Narrative e-Writing Intervention (NeW-I) is an evidence-based, strength-focused and meaning-oriented approach that aims at enhancing well-being, alleviating burden, and reducing adverse grief outcomes among Singaporean parents caring for a child with chronic life-threatening illness. In collaboration with KK Women's and Children's Hospital and Club Rainbow Singapore, a pilot randomized controlled trial with a built-in qualitative evaluation and feasibility study will be carried out to assess the efficacy of the therapist-facilitated NeW-I protocol and platform among a purposive sample of 66 participants. The findings generated will form the foundation for a full-scale RCT for advancing paediatric palliative care and parental bereavement support.

Detailed Description

Background: Conventional grief support interventions for parents whose children are suffering from a chronic life-threatening illness often begin only after the child's death. Despite robust evidence which shows that pre-loss interventions that enhance death preparedness can alleviate psychological distress and prevent adverse grief outcomes among family caregivers of dying patients, there is no known program designed specifically to address the psycho-emotional-spiritual needs of parents facing child loss. And while the National Strategy for Palliative Care in Singapore aims to promote holistic end-of- life care services to patients and their caregivers, vast inadequacy continues to exist in the support provided to parents caring for a dying child in the local context.

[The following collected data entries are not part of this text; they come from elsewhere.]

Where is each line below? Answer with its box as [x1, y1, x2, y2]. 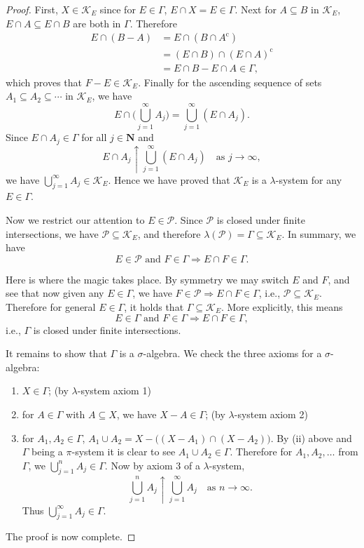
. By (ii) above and [270, 430, 352, 445]
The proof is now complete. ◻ [6, 529, 136, 544]
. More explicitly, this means [220, 299, 343, 314]
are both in [73, 15, 121, 30]
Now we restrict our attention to [6, 212, 145, 227]
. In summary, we [281, 226, 356, 241]
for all [81, 130, 107, 145]
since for [99, 2, 136, 16]

Objective and Methods: A novel therapist-facilitated, online intervention is conceived to fill this critical service gap. Adopting an evidence-based approach, the research team has developed a strength-focused and meaning-oriented Narrative e-Writing Intervention (NeW-I) for parents anticipating the death of their child due to a chronic life-threatening condition. The design of NeW-I is informed by an existing body of research (i.e. international systematic review and local qualitative inquiry) that critically examines the lived experience of bereaved parents of children with life- limiting illnesses. NeW-I will be implemented in Singapore in collaboration with KK Women and Child's Hospital and Club Rainbow Singapore. A pilot Randomized Control Trial (RCT) with a built-in accessibility and feasibility study will examine the efficacy of the NeW-I therapeutic protocol for enhancing quality of life, spiritual wellbeing, hope and perceived social support, as well as reducing depressive symptoms, caregiver burden and anticipatory grief among a purposive sample of 66 participants.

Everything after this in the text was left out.